PROBLEM TO WORK ON. From the first line to the last, output the data exactly as it stands, minus its pictures.
**** TASK INPUTS ****
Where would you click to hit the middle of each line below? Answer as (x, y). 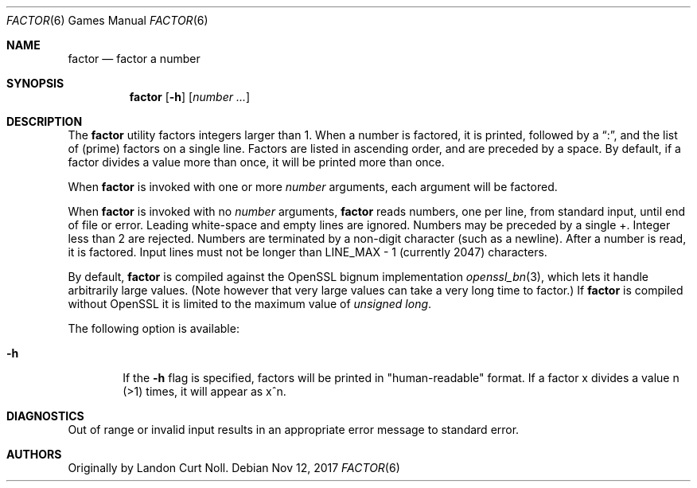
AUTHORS (34, 454)
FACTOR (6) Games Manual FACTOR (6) (107, 20)
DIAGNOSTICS (45, 416)
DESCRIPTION (45, 121)
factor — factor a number (134, 59)
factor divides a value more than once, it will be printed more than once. (256, 162)
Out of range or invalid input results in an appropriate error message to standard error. (294, 429)
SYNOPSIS (35, 83)
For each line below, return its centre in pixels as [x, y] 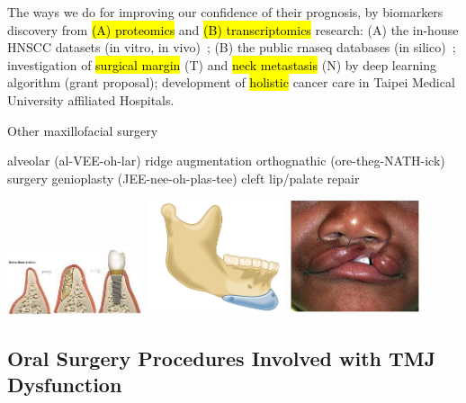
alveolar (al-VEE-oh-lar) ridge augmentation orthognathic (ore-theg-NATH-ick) [226, 161]
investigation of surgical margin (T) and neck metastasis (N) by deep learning [222, 64]
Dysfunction [65, 385]
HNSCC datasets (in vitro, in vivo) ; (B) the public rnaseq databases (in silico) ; [232, 47]
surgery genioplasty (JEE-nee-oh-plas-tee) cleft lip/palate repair [184, 178]
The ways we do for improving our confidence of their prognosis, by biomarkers [225, 12]
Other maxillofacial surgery [83, 130]
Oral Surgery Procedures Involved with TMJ [222, 358]
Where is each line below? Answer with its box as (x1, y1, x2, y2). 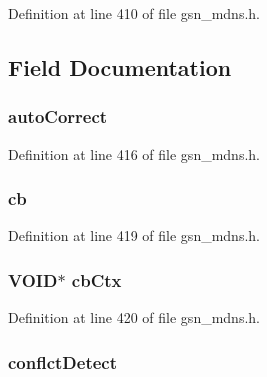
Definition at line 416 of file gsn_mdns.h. (8, 143, 260, 164)
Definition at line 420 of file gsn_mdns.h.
****
TASK RESPONSE.
Where would you click to hit the middle of each line below? Answer as (x, y). 
AUTHORS (34, 454)
FACTOR (6) Games Manual FACTOR (6) (107, 20)
DIAGNOSTICS (45, 416)
DESCRIPTION (45, 121)
factor — factor a number (134, 59)
factor divides a value more than once, it will be printed more than once. (256, 162)
Out of range or invalid input results in an appropriate error message to standard error. (294, 429)
SYNOPSIS (35, 83)
For each line below, return its centre in pixels as [x, y] 
alveolar (al-VEE-oh-lar) ridge augmentation orthognathic (ore-theg-NATH-ick) [226, 161]
investigation of surgical margin (T) and neck metastasis (N) by deep learning [222, 64]
Dysfunction [65, 385]
HNSCC datasets (in vitro, in vivo) ; (B) the public rnaseq databases (in silico) ; [232, 47]
surgery genioplasty (JEE-nee-oh-plas-tee) cleft lip/palate repair [184, 178]
The ways we do for improving our confidence of their prognosis, by biomarkers [225, 12]
Other maxillofacial surgery [83, 130]
Oral Surgery Procedures Involved with TMJ [222, 358]
Where is each line below? Answer with its box as (x1, y1, x2, y2). 
Definition at line 416 of file gsn_mdns.h. (8, 143, 260, 164)
Definition at line 420 of file gsn_mdns.h.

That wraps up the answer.